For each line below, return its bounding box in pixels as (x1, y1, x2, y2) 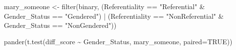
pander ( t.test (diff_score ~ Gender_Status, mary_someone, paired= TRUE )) (4, 36, 233, 46)
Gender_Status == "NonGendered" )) (4, 20, 117, 30)
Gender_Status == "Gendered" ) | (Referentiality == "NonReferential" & (4, 11, 224, 21)
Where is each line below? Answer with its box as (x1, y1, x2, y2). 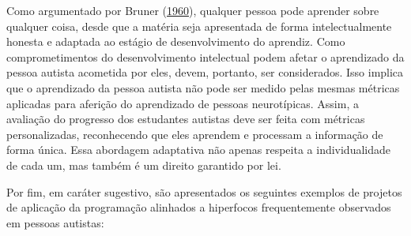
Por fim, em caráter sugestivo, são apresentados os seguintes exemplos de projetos (6, 183, 402, 200)
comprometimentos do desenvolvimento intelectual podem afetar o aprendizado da (6, 48, 405, 65)
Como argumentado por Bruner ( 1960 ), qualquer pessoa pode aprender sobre (6, 2, 379, 18)
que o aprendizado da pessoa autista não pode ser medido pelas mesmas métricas (6, 79, 400, 96)
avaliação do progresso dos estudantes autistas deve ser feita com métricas (6, 111, 365, 127)
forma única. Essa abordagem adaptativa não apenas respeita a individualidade (6, 141, 391, 158)
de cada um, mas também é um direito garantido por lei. (6, 156, 281, 173)
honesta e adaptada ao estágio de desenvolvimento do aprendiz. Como (6, 33, 345, 50)
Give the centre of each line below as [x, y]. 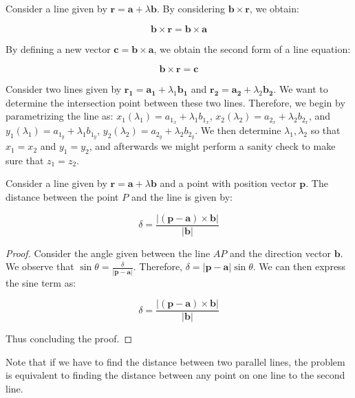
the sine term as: [41, 282]
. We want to [301, 89]
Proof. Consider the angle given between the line [108, 253]
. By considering [191, 8]
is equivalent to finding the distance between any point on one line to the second [175, 375]
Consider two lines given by [64, 89]
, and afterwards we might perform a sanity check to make [212, 146]
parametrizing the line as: [60, 116]
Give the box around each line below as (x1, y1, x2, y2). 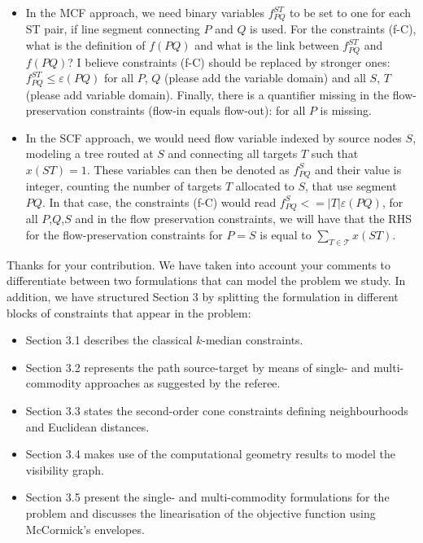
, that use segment (305, 177, 397, 195)
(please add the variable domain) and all (164, 69, 366, 86)
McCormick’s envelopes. (25, 520, 145, 537)
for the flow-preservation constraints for (25, 226, 223, 243)
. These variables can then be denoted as (86, 160, 290, 177)
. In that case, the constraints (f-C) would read (41, 193, 277, 210)
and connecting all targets (168, 145, 298, 162)
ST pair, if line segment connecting (25, 20, 200, 37)
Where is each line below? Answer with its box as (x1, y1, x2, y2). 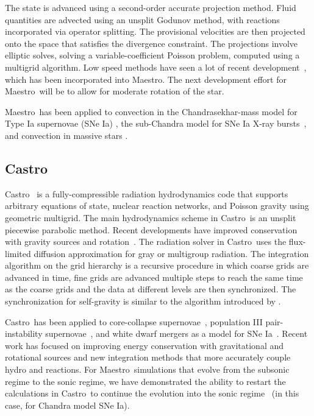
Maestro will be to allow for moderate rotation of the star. (5, 85, 224, 97)
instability (5, 327, 43, 340)
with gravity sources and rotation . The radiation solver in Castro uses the (5, 235, 287, 248)
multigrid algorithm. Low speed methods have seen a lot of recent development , (5, 60, 307, 73)
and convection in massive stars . (5, 129, 128, 141)
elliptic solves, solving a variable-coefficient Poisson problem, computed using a (5, 49, 300, 62)
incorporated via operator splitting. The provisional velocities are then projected (5, 25, 305, 38)
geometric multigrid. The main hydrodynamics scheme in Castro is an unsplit (5, 211, 296, 224)
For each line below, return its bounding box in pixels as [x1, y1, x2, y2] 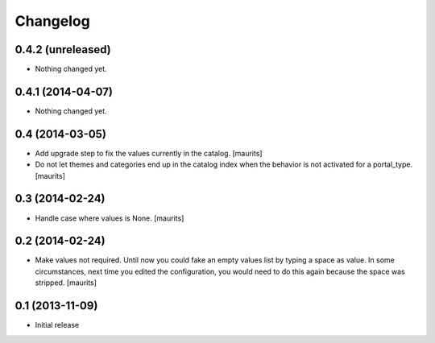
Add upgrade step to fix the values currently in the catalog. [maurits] [35, 148, 263, 158]
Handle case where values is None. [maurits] [35, 213, 184, 223]
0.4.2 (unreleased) [14, 43, 112, 56]
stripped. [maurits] [35, 278, 97, 287]
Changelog [14, 12, 90, 30]
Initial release [35, 320, 80, 330]
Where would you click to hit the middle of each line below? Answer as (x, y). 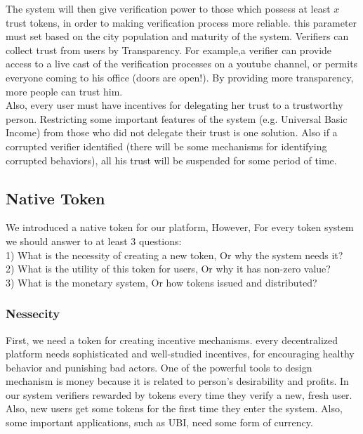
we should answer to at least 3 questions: (94, 241)
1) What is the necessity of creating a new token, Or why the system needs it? (174, 255)
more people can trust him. (64, 91)
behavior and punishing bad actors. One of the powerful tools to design (159, 367)
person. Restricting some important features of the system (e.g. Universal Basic (177, 118)
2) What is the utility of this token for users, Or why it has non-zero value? (168, 269)
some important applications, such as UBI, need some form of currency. (159, 422)
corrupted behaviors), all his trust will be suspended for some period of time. (171, 160)
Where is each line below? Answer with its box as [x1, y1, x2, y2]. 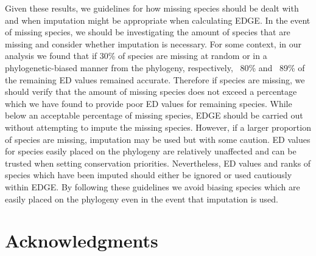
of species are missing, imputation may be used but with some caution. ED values [5, 133, 311, 145]
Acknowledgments [5, 228, 158, 253]
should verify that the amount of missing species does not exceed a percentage [5, 85, 297, 98]
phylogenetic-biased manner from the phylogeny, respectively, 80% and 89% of [5, 61, 305, 74]
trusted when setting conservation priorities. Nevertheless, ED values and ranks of [5, 156, 311, 169]
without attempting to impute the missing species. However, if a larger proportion [5, 120, 311, 133]
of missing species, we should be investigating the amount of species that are [5, 26, 290, 38]
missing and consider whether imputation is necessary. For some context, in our [5, 37, 302, 50]
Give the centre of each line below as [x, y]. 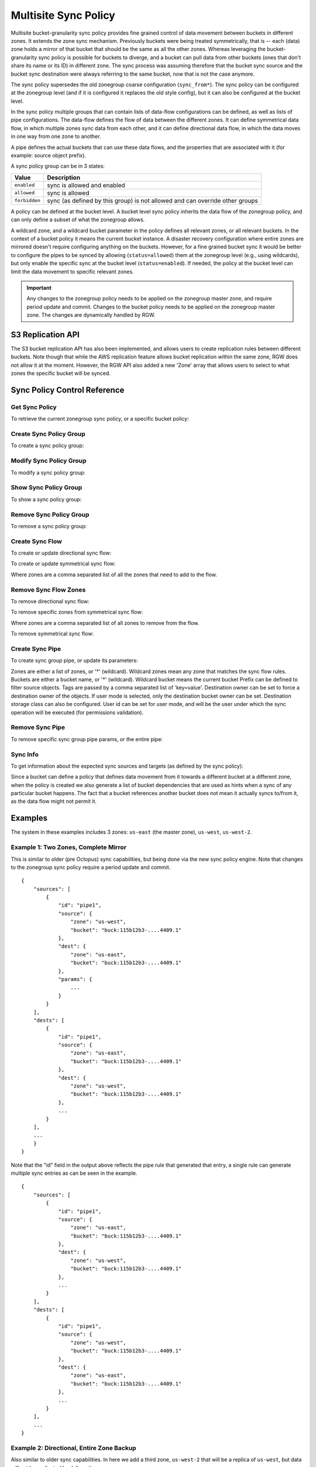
^^^^
**WHAT IS EXPECTED**. Both the line containing "geometric multigrid. The" and the line containing "some important applications, such" above belong in the output, as do the lines between them. Print them exactly, without pictures.

**TASK OUTPUT**.
geometric multigrid. The main hydrodynamics scheme in Castro is an unsplit (5, 211, 296, 224)
For each line below, return its bounding box in pixels as [x1, y1, x2, y2] 
Add upgrade step to fix the values currently in the catalog. [maurits] [35, 148, 263, 158]
Handle case where values is None. [maurits] [35, 213, 184, 223]
0.4.2 (unreleased) [14, 43, 112, 56]
stripped. [maurits] [35, 278, 97, 287]
Changelog [14, 12, 90, 30]
Initial release [35, 320, 80, 330]
Where would you click to hit the middle of each line below? Answer as (x, y). 
we should answer to at least 3 questions: (94, 241)
1) What is the necessity of creating a new token, Or why the system needs it? (174, 255)
more people can trust him. (64, 91)
behavior and punishing bad actors. One of the powerful tools to design (159, 367)
person. Restricting some important features of the system (e.g. Universal Basic (177, 118)
2) What is the utility of this token for users, Or why it has non-zero value? (168, 269)
some important applications, such as UBI, need some form of currency. (159, 422)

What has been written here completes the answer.